Without any limitation, the steady-state blood concentration of compound (I) is preferably maintained, for example, within the range of 15 ng/mL to 400 ng/mL or 50 ng/mL to 300 ng/mL for 1 week after the oral pharmaceutical composition of the present disclosure is perorally administered to a human (in particular, an adult).

Conventional tablets (non-release controlled formulation; 0.5-mg tablets, 1-mg tablets, and 2-mg tablets) containing compound (I) have already been marketed as a therapeutic drug for schizophrenia in many countries including Japan, the United States, and European countries. Conventional tablets have been shown to be safe and effective against central neurological diseases, such as schizophrenia, in clinical trials, and have undergone detailed pharmacokinetic analysis.
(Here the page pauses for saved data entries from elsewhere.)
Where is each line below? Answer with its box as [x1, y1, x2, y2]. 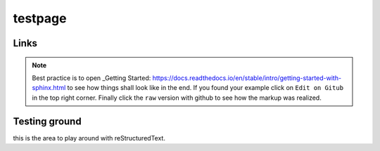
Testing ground [13, 115, 82, 127]
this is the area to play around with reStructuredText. [13, 133, 165, 142]
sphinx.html [32, 84, 66, 92]
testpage [13, 11, 67, 26]
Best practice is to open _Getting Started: [32, 74, 151, 82]
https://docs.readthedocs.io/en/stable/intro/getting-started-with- [152, 74, 341, 82]
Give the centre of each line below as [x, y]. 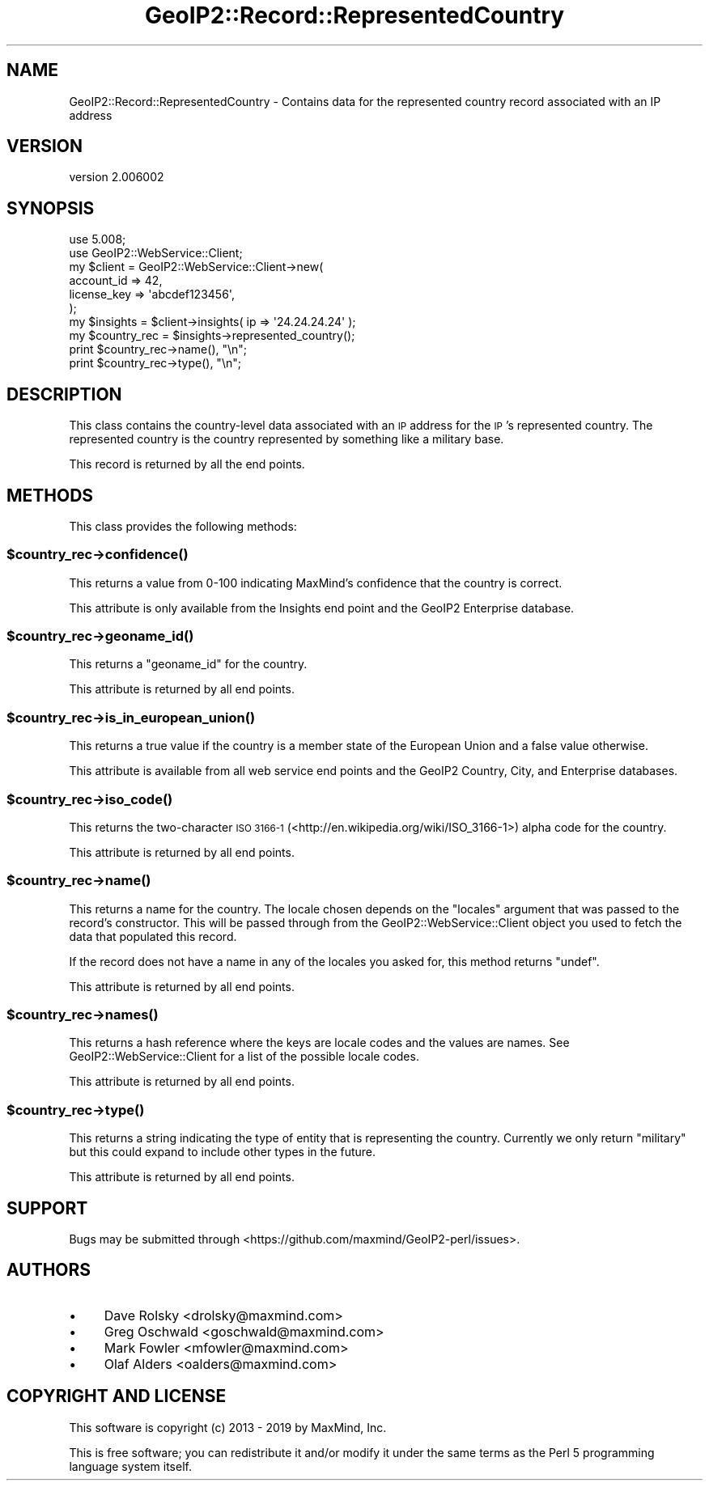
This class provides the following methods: [183, 526]
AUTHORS [49, 1270]
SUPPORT [47, 1208]
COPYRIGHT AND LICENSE [117, 1396]
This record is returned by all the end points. [187, 464]
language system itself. [130, 1466]
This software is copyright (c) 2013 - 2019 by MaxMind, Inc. [228, 1427]
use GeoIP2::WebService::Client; [156, 253]

Given such reports on conventional tablets, it can be understood that any oral pharmaceutical composition that can maintain a steady-state blood concentration of compound (I) within the range of about 15 ng/mL to 400 ng/mL or about 50 ng/mL to 300 ng/mL when administered to humans would be usable in the prevention or treatment of central neurological diseases, such as schizophrenia, in the same manner as the conventional tablets already on the market.
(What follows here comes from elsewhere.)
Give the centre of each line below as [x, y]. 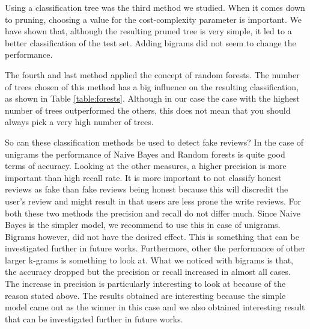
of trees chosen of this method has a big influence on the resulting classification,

Thus, the oral pharmaceutical composition of the present disclosure may be administered orally, preferably at a frequency lower than once a day (e.g., once a week). The oral pharmaceutical composition of the present disclosure may preferably be administered, one tablet per dose, or two or more tablets per dose (e.g., two, three, four, or five tablets per dose). A person skilled in the art would also be able to appropriately determine the dosage of the oral pharmaceutical composition of the present disclosure to achieve the blood concentration described above referring to the pharmacokinetic information on the conventional tablets described above and the assessment made based on the single-dose protocol and continuous dosing protocol for the oral pharmaceutical composition of the present disclosure. For example, the dosage of compound (I) per dose can be about 5 mg to 60 mg, about 10 mg to 60 mg, about 20 mg to 60 mg, or about 45 mg to 60 mg.

In the present specification, “comprising” also includes the concepts of consisting essentially of and consisting of. The present disclosure also encompasses any combination of the elements described in the specification.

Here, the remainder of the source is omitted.